- [YOUR GOAL]: Check every line of the material below for the string "poissons". State how many lines have it.

- [SUPPLIED INFORMATION]:
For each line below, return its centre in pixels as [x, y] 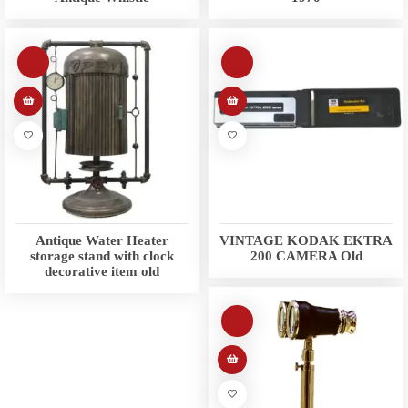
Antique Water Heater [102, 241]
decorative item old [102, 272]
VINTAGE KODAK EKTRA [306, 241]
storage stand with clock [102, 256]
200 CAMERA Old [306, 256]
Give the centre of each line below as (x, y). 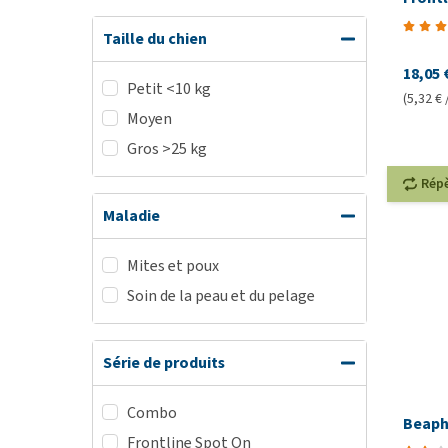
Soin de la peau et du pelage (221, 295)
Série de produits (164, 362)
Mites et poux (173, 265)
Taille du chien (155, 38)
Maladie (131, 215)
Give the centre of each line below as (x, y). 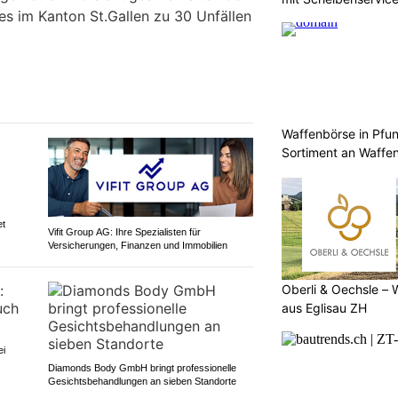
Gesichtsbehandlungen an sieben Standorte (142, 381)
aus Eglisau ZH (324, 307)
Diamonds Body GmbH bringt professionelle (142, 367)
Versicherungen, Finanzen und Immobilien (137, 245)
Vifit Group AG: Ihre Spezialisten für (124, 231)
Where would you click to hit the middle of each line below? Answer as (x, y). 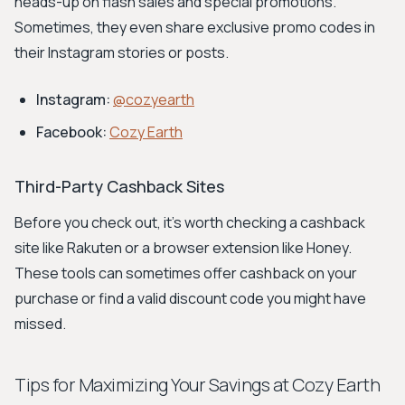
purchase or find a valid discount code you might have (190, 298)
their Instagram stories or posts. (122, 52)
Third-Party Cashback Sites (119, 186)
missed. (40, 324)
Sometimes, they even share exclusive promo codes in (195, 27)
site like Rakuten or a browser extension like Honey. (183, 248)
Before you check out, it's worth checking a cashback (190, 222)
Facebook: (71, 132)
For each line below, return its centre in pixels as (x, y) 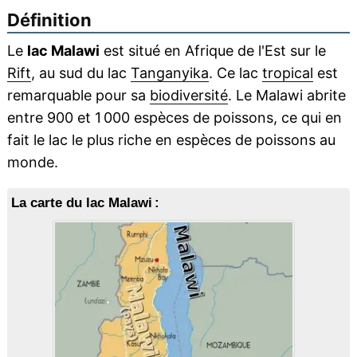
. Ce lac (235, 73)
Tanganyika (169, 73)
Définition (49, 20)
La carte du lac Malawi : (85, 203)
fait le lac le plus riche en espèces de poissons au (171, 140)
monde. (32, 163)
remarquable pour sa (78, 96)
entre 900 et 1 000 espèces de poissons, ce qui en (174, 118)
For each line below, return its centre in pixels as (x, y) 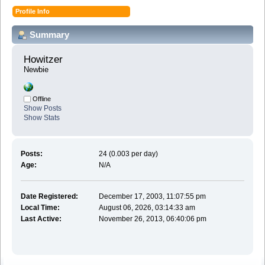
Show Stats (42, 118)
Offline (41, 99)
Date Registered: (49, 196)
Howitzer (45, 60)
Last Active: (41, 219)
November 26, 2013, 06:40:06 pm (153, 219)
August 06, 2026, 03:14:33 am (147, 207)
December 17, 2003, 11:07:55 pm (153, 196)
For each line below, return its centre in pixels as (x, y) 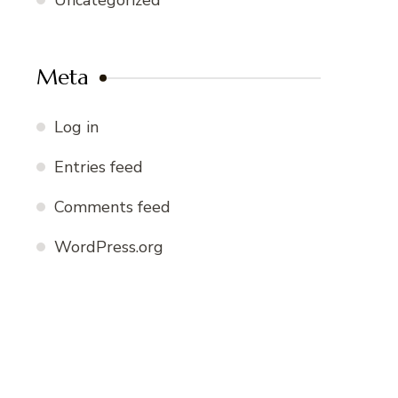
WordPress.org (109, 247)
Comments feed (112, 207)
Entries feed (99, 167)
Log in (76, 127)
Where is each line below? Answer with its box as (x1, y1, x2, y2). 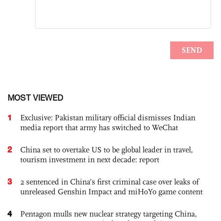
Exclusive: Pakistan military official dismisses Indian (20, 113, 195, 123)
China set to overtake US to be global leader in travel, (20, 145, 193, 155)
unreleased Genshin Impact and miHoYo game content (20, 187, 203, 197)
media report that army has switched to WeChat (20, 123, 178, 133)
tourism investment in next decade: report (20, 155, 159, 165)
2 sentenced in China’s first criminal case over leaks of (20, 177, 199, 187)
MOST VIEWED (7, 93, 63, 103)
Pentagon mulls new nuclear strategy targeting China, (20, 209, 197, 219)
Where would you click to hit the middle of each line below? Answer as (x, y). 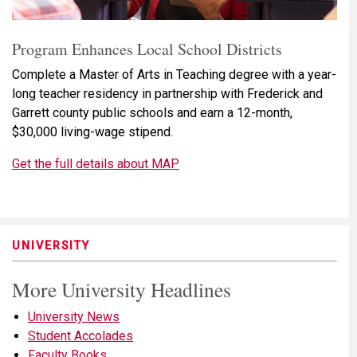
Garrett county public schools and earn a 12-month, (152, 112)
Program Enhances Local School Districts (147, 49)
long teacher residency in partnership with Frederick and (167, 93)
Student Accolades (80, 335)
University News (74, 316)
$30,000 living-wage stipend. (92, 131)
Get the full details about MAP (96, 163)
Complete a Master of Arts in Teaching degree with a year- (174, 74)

==

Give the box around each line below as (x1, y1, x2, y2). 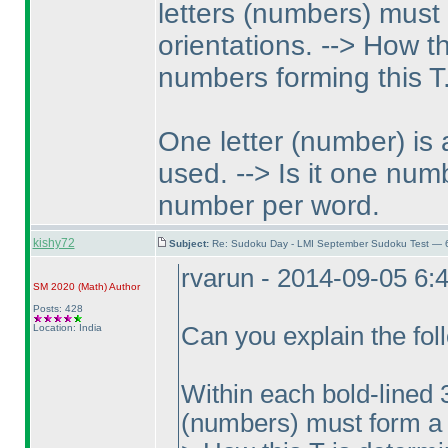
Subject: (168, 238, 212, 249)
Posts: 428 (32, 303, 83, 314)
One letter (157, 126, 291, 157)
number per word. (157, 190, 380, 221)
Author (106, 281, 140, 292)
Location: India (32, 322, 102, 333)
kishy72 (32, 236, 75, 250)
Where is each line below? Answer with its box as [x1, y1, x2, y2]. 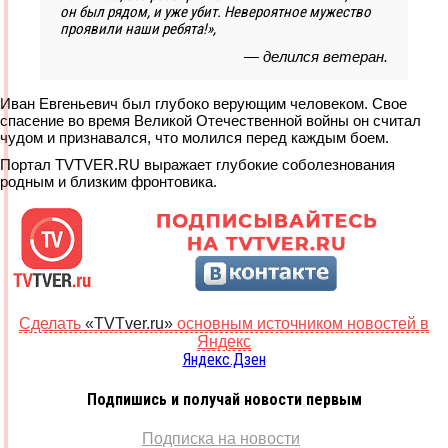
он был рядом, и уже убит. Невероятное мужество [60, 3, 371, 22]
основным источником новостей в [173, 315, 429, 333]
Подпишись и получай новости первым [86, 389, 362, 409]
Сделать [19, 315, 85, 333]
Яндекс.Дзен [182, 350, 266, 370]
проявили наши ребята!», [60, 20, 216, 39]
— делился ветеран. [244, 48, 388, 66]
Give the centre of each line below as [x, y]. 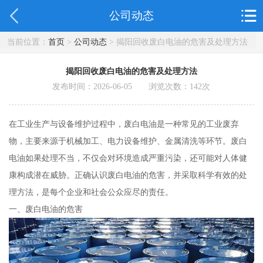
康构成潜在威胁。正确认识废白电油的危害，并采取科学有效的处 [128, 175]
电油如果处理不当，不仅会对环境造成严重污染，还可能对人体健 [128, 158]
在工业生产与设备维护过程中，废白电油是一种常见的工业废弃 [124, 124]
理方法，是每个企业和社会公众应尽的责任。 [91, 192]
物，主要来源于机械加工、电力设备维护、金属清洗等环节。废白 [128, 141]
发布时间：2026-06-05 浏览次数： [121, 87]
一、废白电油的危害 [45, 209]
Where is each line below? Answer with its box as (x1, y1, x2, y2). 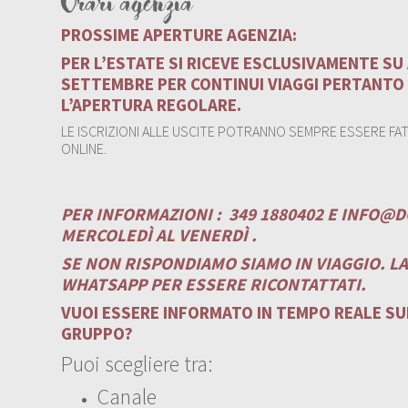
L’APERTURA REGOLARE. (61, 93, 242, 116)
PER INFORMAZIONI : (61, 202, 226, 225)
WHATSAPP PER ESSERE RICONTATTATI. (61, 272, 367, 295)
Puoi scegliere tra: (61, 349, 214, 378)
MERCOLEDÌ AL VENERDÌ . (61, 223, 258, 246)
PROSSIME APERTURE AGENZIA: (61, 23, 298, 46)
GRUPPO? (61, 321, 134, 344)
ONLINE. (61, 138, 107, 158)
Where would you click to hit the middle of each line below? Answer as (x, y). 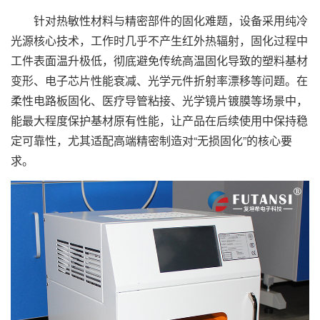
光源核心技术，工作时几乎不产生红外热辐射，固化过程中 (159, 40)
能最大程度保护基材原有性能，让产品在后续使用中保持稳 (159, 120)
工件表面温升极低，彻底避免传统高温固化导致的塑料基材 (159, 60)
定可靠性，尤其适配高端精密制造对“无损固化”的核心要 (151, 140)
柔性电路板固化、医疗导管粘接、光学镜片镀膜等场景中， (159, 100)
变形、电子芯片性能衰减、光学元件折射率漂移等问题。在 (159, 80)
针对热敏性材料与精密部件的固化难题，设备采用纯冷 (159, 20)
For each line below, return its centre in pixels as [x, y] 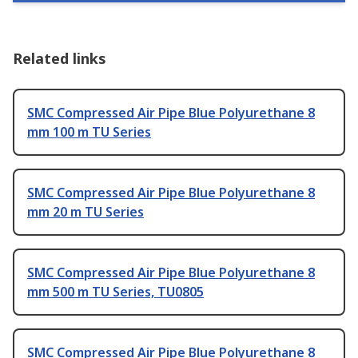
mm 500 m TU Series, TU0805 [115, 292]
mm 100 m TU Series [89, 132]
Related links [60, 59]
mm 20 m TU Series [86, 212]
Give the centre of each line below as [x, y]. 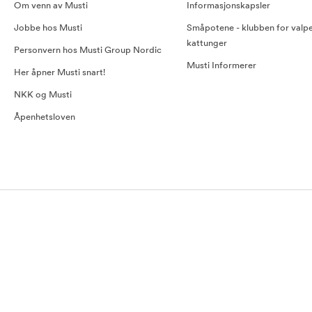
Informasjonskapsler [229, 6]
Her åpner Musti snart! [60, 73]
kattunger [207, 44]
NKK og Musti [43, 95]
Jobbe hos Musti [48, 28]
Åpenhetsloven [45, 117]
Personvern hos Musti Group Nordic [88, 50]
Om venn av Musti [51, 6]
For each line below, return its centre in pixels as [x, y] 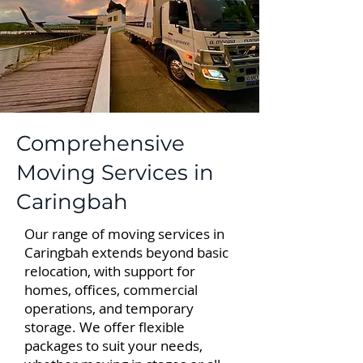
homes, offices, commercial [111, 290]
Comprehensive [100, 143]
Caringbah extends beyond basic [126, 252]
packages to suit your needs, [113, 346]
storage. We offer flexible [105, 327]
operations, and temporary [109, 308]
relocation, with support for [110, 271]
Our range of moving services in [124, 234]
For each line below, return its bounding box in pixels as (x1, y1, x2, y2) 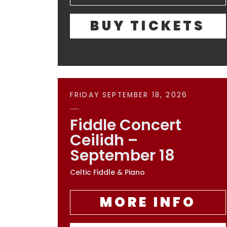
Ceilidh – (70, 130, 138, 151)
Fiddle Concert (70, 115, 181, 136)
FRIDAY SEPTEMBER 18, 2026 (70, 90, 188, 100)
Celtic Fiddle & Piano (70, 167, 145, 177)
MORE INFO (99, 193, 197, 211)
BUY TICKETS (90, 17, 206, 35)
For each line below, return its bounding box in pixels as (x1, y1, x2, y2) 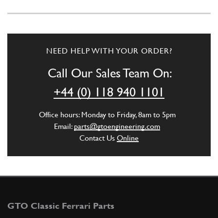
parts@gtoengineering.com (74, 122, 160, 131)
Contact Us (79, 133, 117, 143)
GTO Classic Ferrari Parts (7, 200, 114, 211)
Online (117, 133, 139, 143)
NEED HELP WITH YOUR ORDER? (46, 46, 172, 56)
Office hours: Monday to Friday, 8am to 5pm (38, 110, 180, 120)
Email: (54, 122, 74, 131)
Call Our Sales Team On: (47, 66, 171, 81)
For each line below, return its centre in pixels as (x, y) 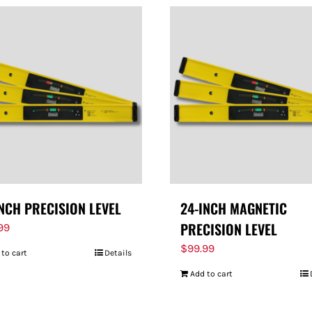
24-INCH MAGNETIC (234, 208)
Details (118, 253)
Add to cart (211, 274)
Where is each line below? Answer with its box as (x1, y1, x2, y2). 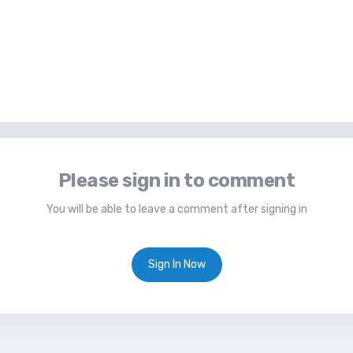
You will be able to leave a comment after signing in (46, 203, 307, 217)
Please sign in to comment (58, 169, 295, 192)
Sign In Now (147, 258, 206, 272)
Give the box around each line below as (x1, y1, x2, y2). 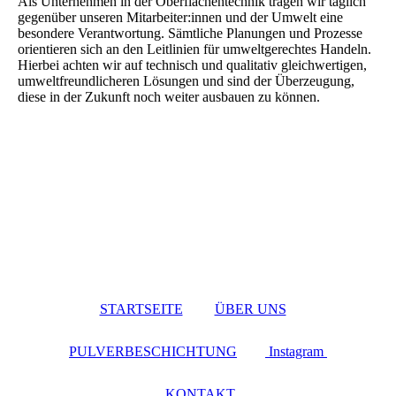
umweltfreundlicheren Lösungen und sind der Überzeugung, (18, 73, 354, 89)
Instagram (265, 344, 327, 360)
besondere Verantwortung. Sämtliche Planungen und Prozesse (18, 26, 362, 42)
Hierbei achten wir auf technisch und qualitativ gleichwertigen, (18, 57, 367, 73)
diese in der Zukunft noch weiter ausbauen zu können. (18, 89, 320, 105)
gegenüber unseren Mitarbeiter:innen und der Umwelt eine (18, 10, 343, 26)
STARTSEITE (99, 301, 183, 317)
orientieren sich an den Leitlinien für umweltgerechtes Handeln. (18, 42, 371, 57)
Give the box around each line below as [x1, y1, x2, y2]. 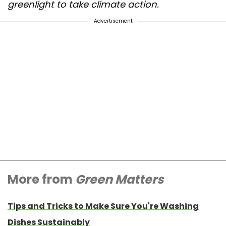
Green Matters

- [EXPECTED OUTPUT]: 2